United States District Court, W.D. Pennsylvania
Nov 29, 2007
Civil Action No. 06-0643 (W.D. Pa. Nov. 29, 2007)

Opinion

Civil Action No. 06-0643.

November 29, 2007


MEMORANDUM and ORDER


This is a putative class action alleging breach of a prior class action settlement agreement and tortious interference with contractual relations. Before the court is plaintiffs' motion for class certification.

On March 30, 2007, the court held a class certification hearing. Thereafter, on May 23, 2007, the parties submitted separate proposed findings of fact and conclusions of law, to which the other side either admitted or denied. [Doc. No. 51] (hereinafter "Plaintiffs' Findings" or "Defendant's Findings"). For the reasons set forth below, the court will grant plaintiffs' motion for class certification in part and deny it in part.

I. Class Description

Plaintiffs seek to certify a class ("Class 1") comprised of former and current GNC franchisees who participated in a prior class action settlement agreement approved by this court in 2001 (hereinafter "2001 Settlement Agreement"). Plaintiffs further seek to certify a class ("Class 2") comprised of former and current GNC franchisees who did not participate in the 2001 Settlement Agreement but, rather, opted out.

Plaintiffs originally brought claims for tortious interference with contractual relations on behalf of franchisees who obtained their franchises after 2001 and who were, therefore, not members of the 2001 class.
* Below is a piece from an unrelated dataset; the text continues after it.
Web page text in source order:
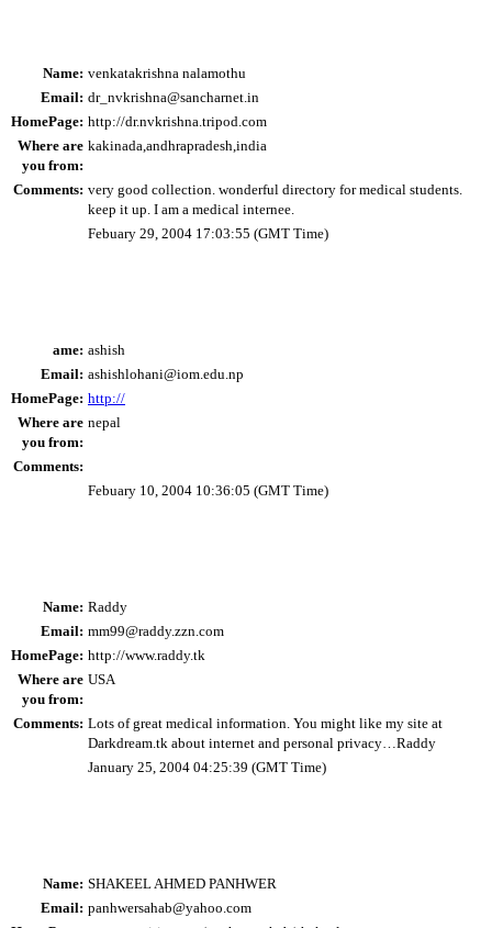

Plaintiff Chris Gregory was the only representative of Class 3. Plaintiff Gregory asked this court to dismiss his claims without prejudice. Thus, by order dated December 16, 2006, this court also dismissed the claims of the class he purported to represent, without prejudice.

II. Background

A. Factual Background

Unless otherwise specified, the following facts have been admitted. Named plaintiffs Nicholas Stefanou, Leslie Quadrel and Scott Tull are GNC franchisees. Plaintiff's Findings at paragraphs 1-3. In 1999, franchisees of GNC filed a class action complaint against defendant in the Superior Court of the State of California. Amended Compl. ¶¶ 11-12. This action was removed to the United States District Court for the Central District of California and then transferred to this court. Amended Compl. ¶ 12. In August of 2001, this court conditionally certified the following class: "All persons and entities who, through the date of class certification, are franchisees of Defendant GNC Franchising Inc., with franchises presently operating and situated anywhere in the United States." Amended Compl. ¶ 14. As a condition of the settlement, GNC agreed to: (1) "take reasonable measures to avoid setting the ultimate discounted retail price on sale items advertised in the Let's Live Overwrap below the franchisee's wholesale price for that item;" Amended Compl. ¶ 15; (2) accept no royalty on items sold through the Let's Live Overwrap with an advertised discounted retail price that results in a lower price than a franchisee's then — current wholesale price; Amended Compl. ¶ 16; (3) "reaffirm in writing its policy not to prevent or interfere with vendor sales directly to franchisees" and that "in furtherance of its commitment, [GNC] agree[d] to immediately advise, by means of a letter to all third party vendors, that they are free to sell directly to all Franchisees without adverse consequences from [GNC]." Amended Compl. ¶ 23. This court retained jurisdiction over the administration and enforcement of the 2001 Agreement. Plaintiffs' Findings at paragraph 34.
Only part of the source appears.